Nick wanted to trust Stephen. But now he wasn’t certain he could do that either.
“Where the hell do we go from here?” he asked in a weary voice.
Stephen sat down again and rubbed his eyes, wincing as he touched the bruise. He looked exhausted, Nick noticed.
“I don’t know.”
Nick realised his coffee had gone cold, untouched. So had Stephen’s. He got up and went to the cabinet, and took out two shot glasses and a bottle of scotch. He guessed he probably shouldn’t mix alcohol with concussion, but he really didn’t care.
Stephen looked sceptical as Nick poured the drinks.
“Are you sure that’s a good idea with a head injury?”
Nick’s reply was to down his shot in one. The sudden shock to the system was enough to pull him out of the mire of indecision. Or at the very least, it was time to side step it for a while.
“So,” he said in a tone of voice very definitely meant he was changing the subject. “What happened after I got knocked out?”
Stephen looked momentarily surprised, then said, “Not a lot. Lester agreed with you that no one should go back through. The argument’s academic now anyway. The anomaly shut down.”
“It’s closed?” Nick’s stomach flipped and he felt sick.
Stephen nodded.
“Then she’s really gone.”
“There are other anomalies. She’ll be back sooner or later.”
“No. Not Helen. Claudia.”
The day’s events had shown that the anomaly to the Permian shifted around in time - on this, their latest trip into the past, they had arrived years before their first visit. And if the anomaly shifted every time it appeared, then he could not guarantee to get back to the exact point in time, the point where they had changed something, ever again, even if it re-opened. There was no way to rectify the change. No way back. He really had lost her.
Stephen leaned forward, fiddling with his still full glass.
“Tell me about Claudia Brown.”
He seemed to be entirely serious and interested, not incredulous. Nick wondered what had happened while he was unconscious that suddenly Stephen was ready to believe him. Maybe Connor had been trying to explain things. Though as often as not that just led to people being more confused, not less.
“She’s with the Home Office. She works for Lester, but she’s not like him. She’s on our side.” He paused, then added, “Mostly.”
“And she’s been working with us for months?”
“Yes.”
“But you’re the only one who remembers her.”
“Apparently so.”
“Connor was talking about temporal paradox and alternate timelines in the car on the way home.” Stephen sounded sceptical.
“Connor may actually be right,” Nick said, not quite believing it even as he said it.
“So why has she disappeared but not the rest of us?”
Nick sighed. “I have absolutely no idea.”
Stephen didn’t say anything for a while. When he did speak, it was slowly, as if he wasn’t sure how Nick would react.
“She’s important to you, isn’t she?”
“Yes,” Nick said without hesitation. Then he remembered that in this timeline, this reality, Claudia had never been here, and they hadn’t all seen that kiss in front of the anomaly.

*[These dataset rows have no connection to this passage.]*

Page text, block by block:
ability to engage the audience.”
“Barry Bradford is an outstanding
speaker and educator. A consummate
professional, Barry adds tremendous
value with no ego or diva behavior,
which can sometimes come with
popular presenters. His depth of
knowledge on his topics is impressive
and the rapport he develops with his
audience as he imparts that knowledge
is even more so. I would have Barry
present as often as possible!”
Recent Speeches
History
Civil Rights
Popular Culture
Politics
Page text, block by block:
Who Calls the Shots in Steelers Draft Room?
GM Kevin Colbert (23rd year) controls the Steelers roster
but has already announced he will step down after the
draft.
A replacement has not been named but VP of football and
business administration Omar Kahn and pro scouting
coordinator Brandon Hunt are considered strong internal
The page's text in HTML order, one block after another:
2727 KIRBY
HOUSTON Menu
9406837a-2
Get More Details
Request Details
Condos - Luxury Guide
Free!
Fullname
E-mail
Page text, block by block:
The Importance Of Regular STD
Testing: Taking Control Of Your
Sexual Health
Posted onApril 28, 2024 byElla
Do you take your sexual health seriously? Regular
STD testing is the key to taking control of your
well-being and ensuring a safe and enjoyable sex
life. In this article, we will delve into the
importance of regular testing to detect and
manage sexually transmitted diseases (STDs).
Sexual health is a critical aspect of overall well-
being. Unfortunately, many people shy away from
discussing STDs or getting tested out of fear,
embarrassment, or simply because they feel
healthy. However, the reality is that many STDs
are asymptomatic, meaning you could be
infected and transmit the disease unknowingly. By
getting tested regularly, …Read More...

The irony was that Nick had been avoiding mentioning anything about his potential relationship with Claudia, mostly because he wasn’t even certain about the nature of their relationship. At least, not until that kiss. But he had been particularly unsure about telling Stephen because he suspected the younger man would consider it a betrayal of Helen.

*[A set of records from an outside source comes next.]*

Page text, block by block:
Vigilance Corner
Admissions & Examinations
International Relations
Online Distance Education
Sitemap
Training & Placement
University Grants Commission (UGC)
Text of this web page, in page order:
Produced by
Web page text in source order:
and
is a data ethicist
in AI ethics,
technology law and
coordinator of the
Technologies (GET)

Now that really was irony, he thought.
But at least the Stephen in his timeline would have known who he was talking about, and would have understood that this wasn’t some sudden development. It had been gradually building for months now - a look here, a flirting comment there, a growing trust and attraction that Nick had feared he might never feel again.
“Do you love her?”
Nick wondered if he heard a hint of accusation in Stephen’s voice. Then decided he was being paranoid. Helen had asked him the same question back in the Permian, but she obviously hadn’t believed that he did. The derisory tone of voice with which she had dismissed ‘that girl’ told him that Helen didn’t believe for a second that his feelings for Claudia could rival what they had had. When she had asked him if he loved her, it wasn’t a serious question in the slightest, more a taunt, a bait to provoke him into admitting how he really felt.
The truth was he wasn’t even sure himself how he did feel. He didn’t know if all he had with Claudia was playful flirtation, or if there was a deeper emotion behind their banter. He thought, he hoped, it was the latter. Now it looked like he would never find out either way. She was gone, and the sudden, intense feeling of loss came as a genuine surprise.

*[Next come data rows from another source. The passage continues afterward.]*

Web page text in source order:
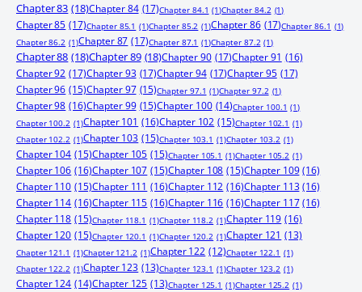
Chapter 83 (18)Chapter 84 (17)Chapter 84.1 (1)Chapter 84.2 (1)
Chapter 85 (17)Chapter 85.1 (1)Chapter 85.2 (1)Chapter 86 (17)Chapter 86.1 (1)
Chapter 86.2 (1)Chapter 87 (17)Chapter 87.1 (1)Chapter 87.2 (1)
Chapter 88 (18)Chapter 89 (18)Chapter 90 (17)Chapter 91 (16)
Chapter 92 (17)Chapter 93 (17)Chapter 94 (17)Chapter 95 (17)
Chapter 96 (15)Chapter 97 (15)Chapter 97.1 (1)Chapter 97.2 (1)
Chapter 98 (16)Chapter 99 (15)Chapter 100 (14)Chapter 100.1 (1)
Chapter 100.2 (1)Chapter 101 (16)Chapter 102 (15)Chapter 102.1 (1)
Chapter 102.2 (1)Chapter 103 (15)Chapter 103.1 (1)Chapter 103.2 (1)
Chapter 104 (15)Chapter 105 (15)Chapter 105.1 (1)Chapter 105.2 (1)
Chapter 106 (16)Chapter 107 (15)Chapter 108 (15)Chapter 109 (16)
Chapter 110 (15)Chapter 111 (16)Chapter 112 (16)Chapter 113 (16)
Chapter 114 (16)Chapter 115 (16)Chapter 116 (16)Chapter 117 (16)
Chapter 118 (15)Chapter 118.1 (1)Chapter 118.2 (1)Chapter 119 (16)
Chapter 120 (15)Chapter 120.1 (1)Chapter 120.2 (1)Chapter 121 (13)
Chapter 121.1 (1)Chapter 121.2 (1)Chapter 122 (12)Chapter 122.1 (1)
Chapter 122.2 (1)Chapter 123 (13)Chapter 123.1 (1)Chapter 123.2 (1)
Chapter 124 (14)Chapter 125 (13)Chapter 125.1 (1)Chapter 125.2 (1)

“Cutter?” Stephen prompted, and Nick realised he hadn’t replied.
“I think I was starting to,” he said honestly.
There was a flicker of something - surprise? - on Stephen’s face, but he covered it quickly.
“So why are you sitting here talking to me?”
“What?” Nick didn’t understand. Maybe he was just too tired. Or concussed.
“If she’s that important to you, why aren’t you out there trying to get her back?”
“She’s gone, Stephen. She’s been erased from history. What the hell can I do?”
“Something. Anything. I don’t know.” Stephen sounded annoyed. “All I know is that when Helen went missing you were out in the Forest of Dean for months, searching for any clue, any remote possibility, long after everyone else said it was hopeless.”
“We didn’t know about the anomalies then. I believed there had to be a rational explanation. People didn’t just disappear without a trace. This… this is completely different.”
“So you’re just going to give up on someone that you say you’re falling in love with? Maybe Connor was right, you are from a different timeline. Because you’re not the Nick Cutter I know.”
He was about to protest, to rail against Stephen and his unreasonable accusations. But then Nick hesitated. Stephen was right. And he had also given Nick an idea. There was a sudden glimmer of hope in what seemed like an otherwise desperate situation.
“Connor. You said he had a theory?”
Stephen nodded. “He had about a hundred. And that was just in the car on the way home. God knows what he’s come up with by now.”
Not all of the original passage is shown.